BRIEF
Your task is to copy the records that follow exactly, minus any images.

DATA FOR THIS TASK
★ ★ ★ ★ ★ ★ ★

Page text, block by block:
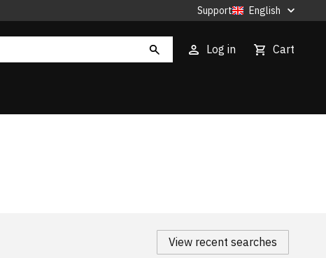
Support English
Log in Cart
View recent searches
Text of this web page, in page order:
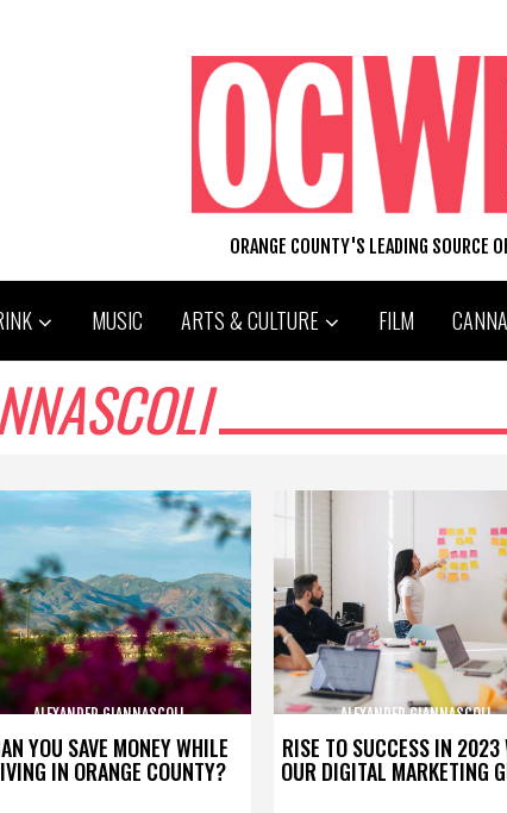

★ ★ ★ ★ ★ ★ ★

RESULT FOR THIS TASK
Page text, block by block:
Support English
Log in Cart
View recent searches
Text of this web page, in page order:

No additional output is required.